Verena Bentele - Änderung des Schwerbehindertenausweises
Sehr geehrte Frau Präsidentin! Sehr geehrte Damen und Herren Abgeordnete in diesem Parlament! Kommen wir zurück zum Thema. „ Inklusion bewegt!“. Das war das Motto meiner Amtszeit als Beauftragte der Bundesregierung für die Belange von Menschen mit Behinderungen. Übrigens bin ich die erste Beauftragte der Bundesregierung, die selbst eine Behinderung hat.
Die Definition, meine sehr geehrten Damen und Herren, des Begriffs „Inklusion“, das bewegt viele Menschen. Viele Menschen in Deutschland, ob mit oder ohne Behinderung, füllen den Begriff „Inklusion“ mit Leben, stecken ihre Kreativität, ihre Ideen und ihre Energie in diesen Begriff.
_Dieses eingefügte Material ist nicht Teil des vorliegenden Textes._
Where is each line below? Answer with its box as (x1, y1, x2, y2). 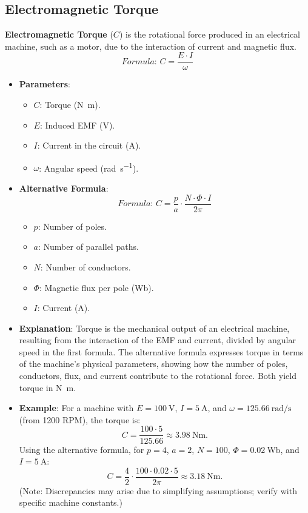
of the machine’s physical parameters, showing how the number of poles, (19, 357, 288, 370)
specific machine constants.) (19, 496, 122, 509)
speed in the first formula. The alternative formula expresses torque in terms (19, 345, 304, 358)
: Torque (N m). (39, 98, 101, 111)
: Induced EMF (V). (39, 118, 115, 131)
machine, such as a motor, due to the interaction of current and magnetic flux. (5, 39, 296, 52)
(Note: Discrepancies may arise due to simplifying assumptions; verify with (19, 484, 297, 497)
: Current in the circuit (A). (37, 139, 141, 152)
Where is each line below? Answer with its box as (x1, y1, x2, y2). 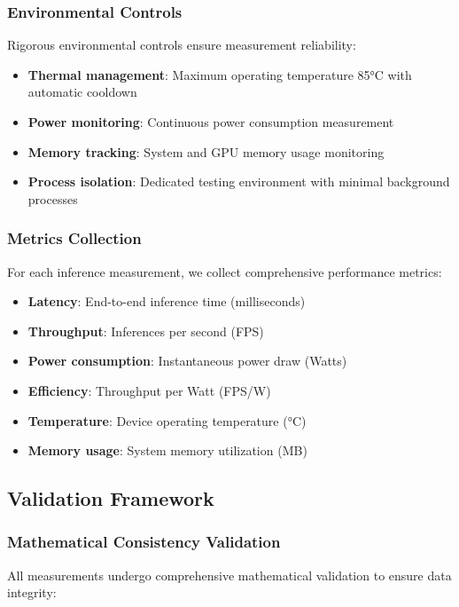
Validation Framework (7, 485, 214, 512)
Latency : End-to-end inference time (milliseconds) (27, 292, 306, 311)
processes (27, 189, 78, 208)
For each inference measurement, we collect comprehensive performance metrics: (7, 262, 442, 280)
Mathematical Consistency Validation (7, 531, 281, 553)
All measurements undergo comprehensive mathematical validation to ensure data (7, 565, 452, 584)
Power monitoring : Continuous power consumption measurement (27, 113, 394, 130)
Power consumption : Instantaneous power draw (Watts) (27, 351, 347, 370)
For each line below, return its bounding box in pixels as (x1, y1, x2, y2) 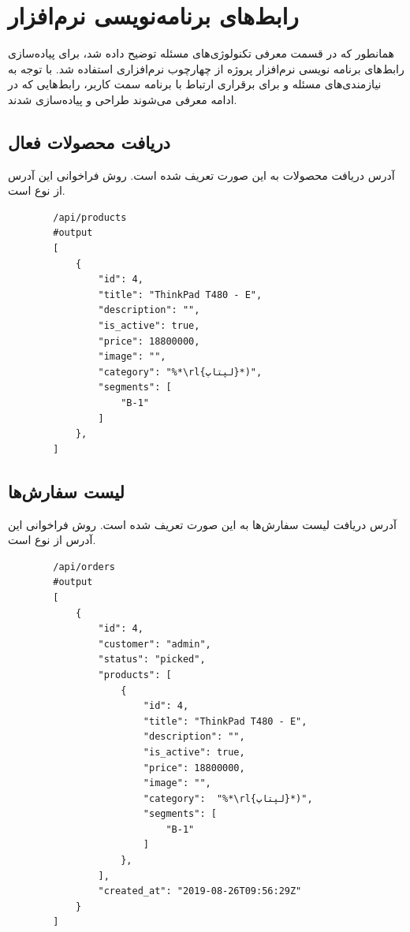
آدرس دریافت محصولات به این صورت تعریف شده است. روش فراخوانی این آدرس (8, 166, 395, 183)
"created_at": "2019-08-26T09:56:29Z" (98, 885, 302, 897)
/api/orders (53, 561, 116, 572)
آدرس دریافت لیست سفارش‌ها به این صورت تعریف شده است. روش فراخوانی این (8, 516, 397, 532)
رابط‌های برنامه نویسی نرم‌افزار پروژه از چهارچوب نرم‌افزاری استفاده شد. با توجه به (8, 60, 404, 76)
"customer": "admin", (98, 638, 211, 650)
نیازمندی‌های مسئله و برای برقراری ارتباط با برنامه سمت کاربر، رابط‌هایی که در (8, 76, 382, 92)
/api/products (53, 211, 127, 223)
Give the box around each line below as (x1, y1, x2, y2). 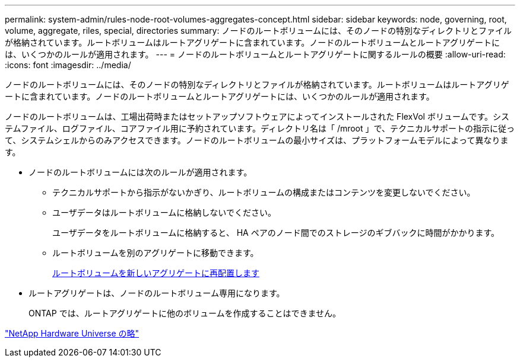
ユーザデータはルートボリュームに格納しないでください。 (52, 207, 276, 217)
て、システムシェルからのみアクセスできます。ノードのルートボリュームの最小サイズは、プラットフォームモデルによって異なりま (5, 135, 509, 145)
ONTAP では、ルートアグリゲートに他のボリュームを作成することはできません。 (28, 308, 341, 318)
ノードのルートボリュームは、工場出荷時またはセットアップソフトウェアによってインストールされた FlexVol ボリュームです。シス (5, 111, 510, 121)
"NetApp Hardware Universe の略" (5, 328, 139, 338)
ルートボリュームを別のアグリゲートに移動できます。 (52, 248, 259, 258)
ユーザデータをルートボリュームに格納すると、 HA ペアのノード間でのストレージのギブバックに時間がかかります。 (52, 228, 499, 238)
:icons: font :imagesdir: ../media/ (5, 60, 131, 70)
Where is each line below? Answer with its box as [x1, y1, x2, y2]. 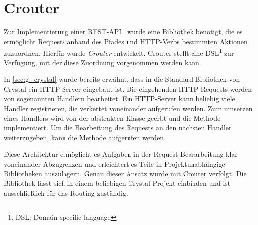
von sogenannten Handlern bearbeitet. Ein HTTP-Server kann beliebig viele [4, 93, 235, 104]
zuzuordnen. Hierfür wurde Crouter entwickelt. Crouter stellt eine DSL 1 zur [4, 46, 234, 57]
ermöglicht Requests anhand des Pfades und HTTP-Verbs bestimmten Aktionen [4, 36, 248, 46]
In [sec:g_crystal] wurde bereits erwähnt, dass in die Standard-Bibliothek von [4, 74, 240, 84]
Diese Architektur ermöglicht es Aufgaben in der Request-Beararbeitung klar [4, 149, 238, 159]
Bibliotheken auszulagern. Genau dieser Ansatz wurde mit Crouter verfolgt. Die [4, 168, 247, 178]
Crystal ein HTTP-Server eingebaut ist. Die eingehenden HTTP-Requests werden [4, 83, 252, 94]
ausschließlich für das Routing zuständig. [4, 187, 128, 198]
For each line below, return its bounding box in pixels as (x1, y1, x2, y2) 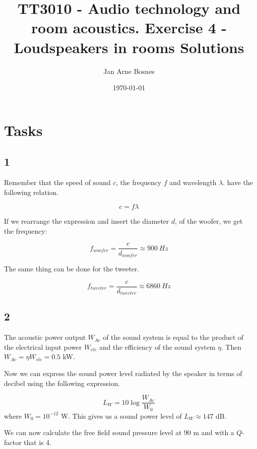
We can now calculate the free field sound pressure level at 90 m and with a (4, 427, 234, 438)
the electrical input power (4, 341, 82, 352)
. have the (223, 177, 253, 188)
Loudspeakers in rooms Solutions (14, 37, 244, 57)
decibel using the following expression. (4, 378, 120, 388)
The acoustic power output (4, 332, 86, 342)
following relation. (4, 187, 59, 197)
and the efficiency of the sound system (99, 341, 216, 352)
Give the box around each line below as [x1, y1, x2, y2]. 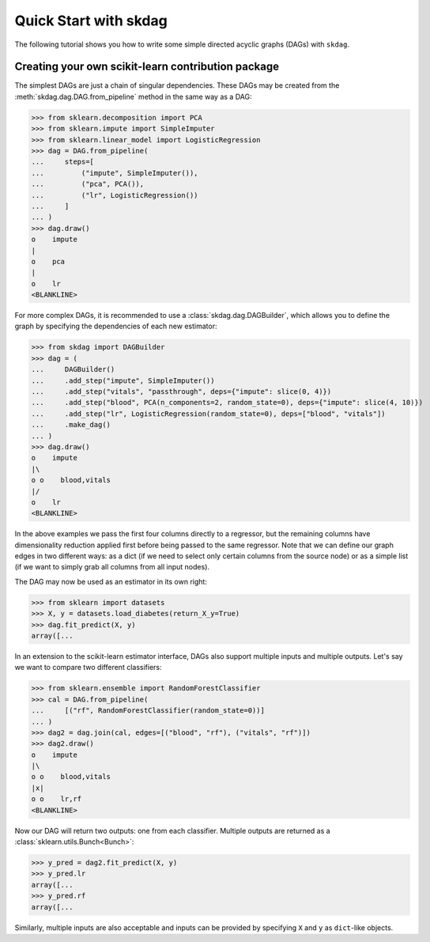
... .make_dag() [31, 420, 111, 429]
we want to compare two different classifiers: [14, 663, 162, 672]
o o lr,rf [31, 795, 82, 804]
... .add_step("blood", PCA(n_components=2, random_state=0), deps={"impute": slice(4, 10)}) [31, 398, 423, 407]
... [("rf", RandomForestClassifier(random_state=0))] [31, 706, 265, 715]
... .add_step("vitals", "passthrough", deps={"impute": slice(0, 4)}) [31, 388, 332, 395]
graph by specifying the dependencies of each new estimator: [14, 321, 217, 331]
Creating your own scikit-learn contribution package [14, 60, 280, 74]
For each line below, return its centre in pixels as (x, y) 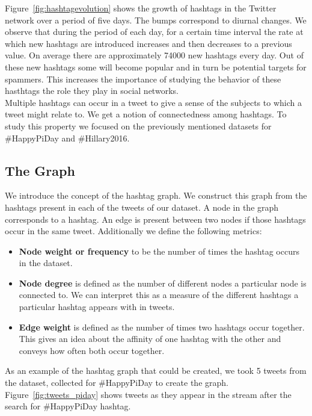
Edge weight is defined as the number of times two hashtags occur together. (162, 327)
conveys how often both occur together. (92, 350)
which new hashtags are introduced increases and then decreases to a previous (148, 43)
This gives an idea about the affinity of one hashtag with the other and (150, 339)
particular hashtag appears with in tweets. (97, 307)
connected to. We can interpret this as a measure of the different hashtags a (159, 295)
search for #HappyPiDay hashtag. (68, 406)
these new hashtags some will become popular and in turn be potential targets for (156, 67)
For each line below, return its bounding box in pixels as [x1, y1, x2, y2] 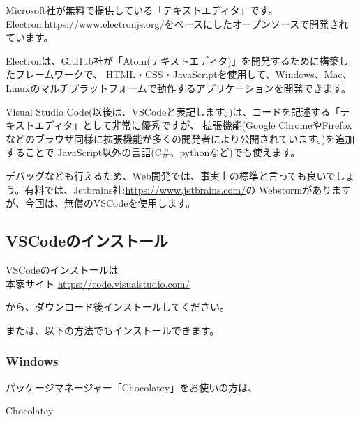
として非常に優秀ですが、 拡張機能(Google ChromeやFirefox [82, 118, 352, 132]
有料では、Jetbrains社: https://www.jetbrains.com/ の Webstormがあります [24, 182, 352, 196]
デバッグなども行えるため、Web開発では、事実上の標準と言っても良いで [6, 168, 336, 182]
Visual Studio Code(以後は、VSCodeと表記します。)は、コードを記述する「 [6, 104, 340, 118]
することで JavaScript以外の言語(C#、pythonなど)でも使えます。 [6, 145, 301, 159]
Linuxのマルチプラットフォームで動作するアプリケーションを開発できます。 [6, 80, 352, 95]
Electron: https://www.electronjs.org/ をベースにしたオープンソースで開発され [6, 16, 349, 31]
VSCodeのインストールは [6, 262, 119, 276]
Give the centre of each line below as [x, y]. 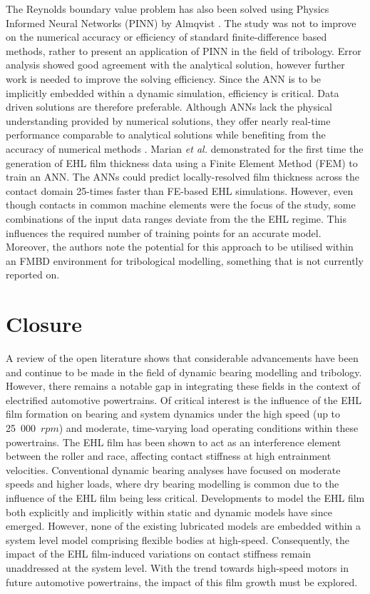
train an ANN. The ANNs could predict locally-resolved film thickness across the [183, 177]
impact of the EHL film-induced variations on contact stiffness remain [159, 554]
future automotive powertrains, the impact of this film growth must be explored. [182, 582]
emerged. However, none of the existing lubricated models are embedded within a [184, 526]
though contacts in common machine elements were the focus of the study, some [181, 205]
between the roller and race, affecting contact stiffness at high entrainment [169, 456]
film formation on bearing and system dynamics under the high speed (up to [173, 414]
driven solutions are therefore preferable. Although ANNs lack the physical [169, 107]
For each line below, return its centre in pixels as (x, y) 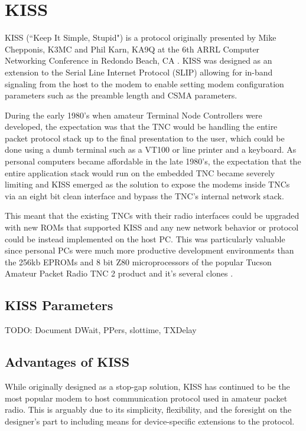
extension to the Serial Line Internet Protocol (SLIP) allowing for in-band (139, 72)
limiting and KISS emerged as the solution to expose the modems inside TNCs (147, 184)
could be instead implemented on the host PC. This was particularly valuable (145, 238)
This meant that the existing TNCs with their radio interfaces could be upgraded (152, 215)
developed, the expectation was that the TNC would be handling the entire (141, 126)
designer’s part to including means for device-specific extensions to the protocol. (150, 421)
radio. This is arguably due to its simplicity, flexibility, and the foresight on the (148, 409)
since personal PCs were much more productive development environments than (149, 250)
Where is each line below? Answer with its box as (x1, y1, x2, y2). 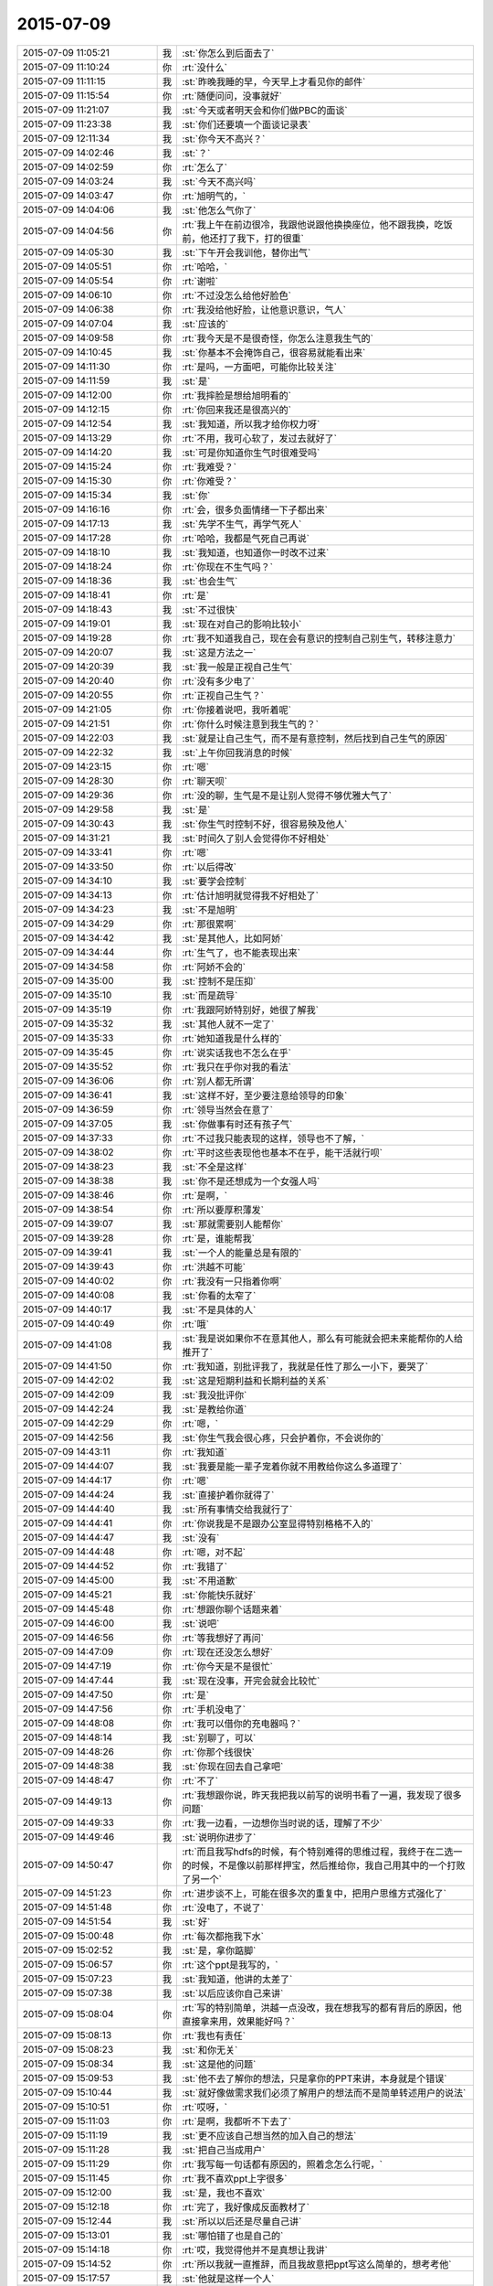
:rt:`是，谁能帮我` (182, 1232, 256, 1244)
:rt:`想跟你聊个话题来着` (182, 1603, 283, 1616)
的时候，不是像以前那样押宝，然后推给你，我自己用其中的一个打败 (182, 1859, 466, 1872)
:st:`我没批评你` (182, 1388, 247, 1401)
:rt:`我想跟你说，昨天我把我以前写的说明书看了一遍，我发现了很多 (182, 1789, 463, 1801)
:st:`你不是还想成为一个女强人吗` (182, 1175, 320, 1188)
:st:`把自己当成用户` (182, 2143, 266, 2156)
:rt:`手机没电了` (182, 1703, 246, 1715)
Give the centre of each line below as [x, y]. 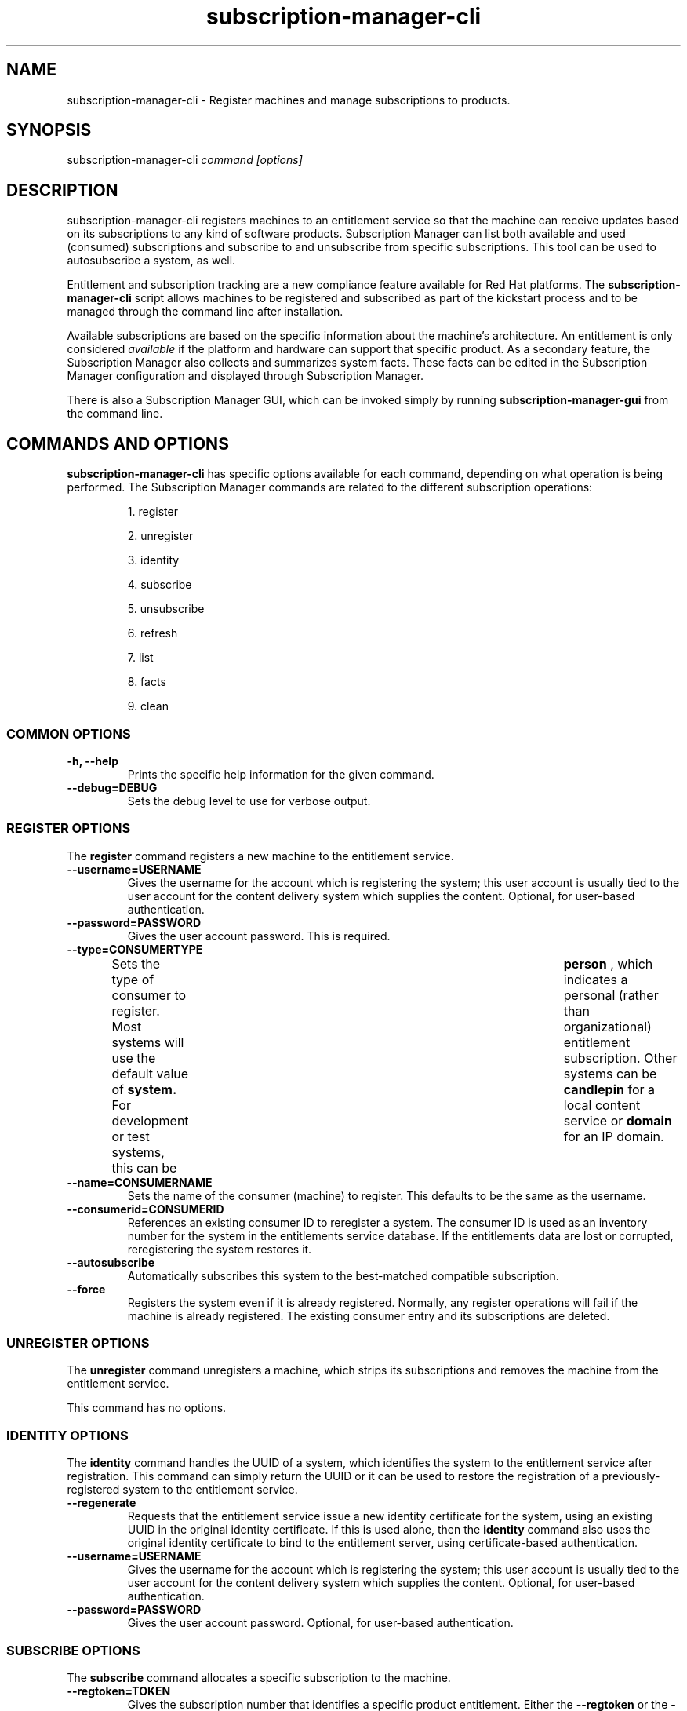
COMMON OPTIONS [69, 733]
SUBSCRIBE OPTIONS [73, 1650]
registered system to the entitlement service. [182, 1490]
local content [602, 1105]
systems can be [610, 1073]
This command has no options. [147, 1408]
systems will [148, 1042]
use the [134, 1058]
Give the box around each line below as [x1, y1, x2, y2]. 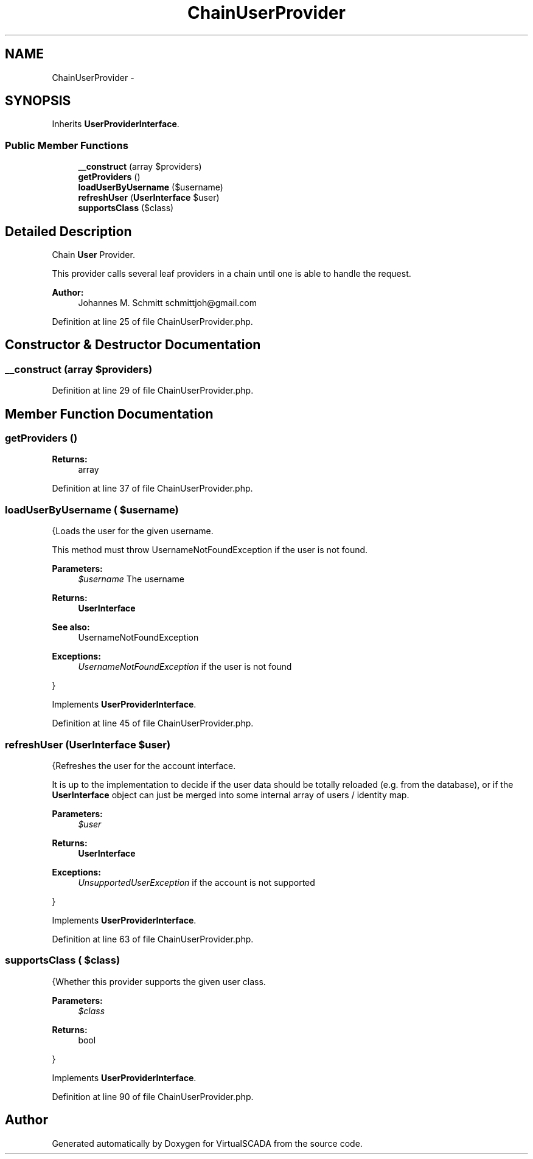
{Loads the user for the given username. [52, 526, 214, 537]
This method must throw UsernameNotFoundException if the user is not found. [52, 545, 368, 555]
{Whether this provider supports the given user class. [52, 976, 266, 987]
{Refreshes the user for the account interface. [52, 760, 236, 771]
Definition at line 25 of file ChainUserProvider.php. [52, 316, 253, 327]
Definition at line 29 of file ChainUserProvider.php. [52, 385, 254, 396]
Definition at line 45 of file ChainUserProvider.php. [52, 718, 254, 729]
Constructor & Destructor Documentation [5, 337, 261, 353]
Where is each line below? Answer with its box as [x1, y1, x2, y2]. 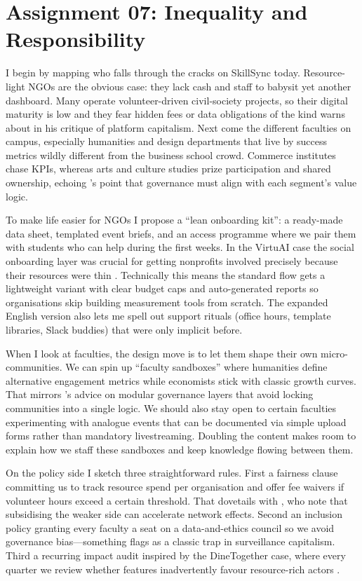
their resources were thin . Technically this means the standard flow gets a [6, 267, 326, 282]
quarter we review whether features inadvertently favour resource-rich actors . [6, 561, 340, 576]
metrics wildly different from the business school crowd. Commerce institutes [6, 147, 336, 162]
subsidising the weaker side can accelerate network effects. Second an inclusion [6, 507, 343, 521]
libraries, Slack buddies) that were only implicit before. [6, 322, 243, 336]
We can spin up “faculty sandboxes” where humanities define [65, 360, 328, 374]
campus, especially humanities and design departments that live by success [6, 134, 327, 149]
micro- [321, 346, 348, 360]
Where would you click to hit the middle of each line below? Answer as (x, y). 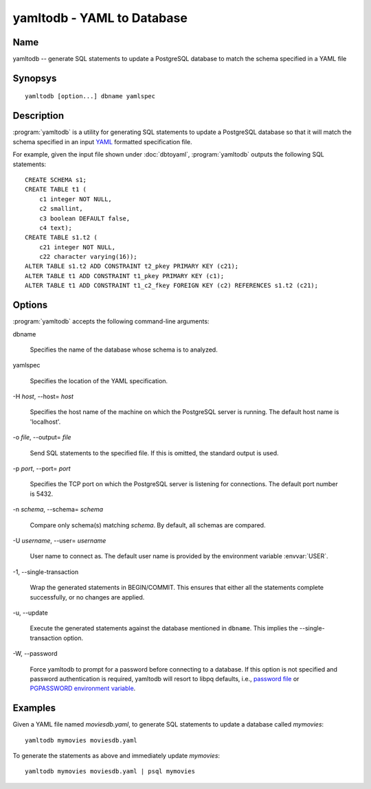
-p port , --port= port (42, 469)
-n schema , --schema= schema (58, 510)
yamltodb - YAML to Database (100, 18)
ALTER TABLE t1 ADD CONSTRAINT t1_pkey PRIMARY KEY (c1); (125, 276)
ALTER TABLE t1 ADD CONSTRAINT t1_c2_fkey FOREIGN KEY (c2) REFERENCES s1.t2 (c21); (172, 286)
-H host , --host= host (43, 397)
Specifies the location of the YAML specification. (99, 380)
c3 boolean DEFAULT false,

Und so hat auch das heute 15-jährige Mädchen – so sage ich das am heutigen Girls’ Day einmal; die junge Frau, müsste man eigentlich sagen – mit Downsyndrom aus Schleswig-Holstein das Thema Inklusion auf ihre Art und Weise mit Leben gefüllt und eine Debatte angestoßen, die uns schon länger bewegt, nämlich die Debatte über die Umbenennung des sogenannten Schwerbehindertenausweises in „Voll-normal-Ausweis“ oder, wie wir hier heute sagen, „Teilhabeausweis“. Auch ich habe einen solchen Ausweis, und dieser Ausweis regelt in meinem Fall als Mensch, der beispielsweise blind ist mit dem Merkzeichen „B“, dass ich das Recht habe, eine Begleitperson mitzunehmen als ein Ausgleich eines Nachteils.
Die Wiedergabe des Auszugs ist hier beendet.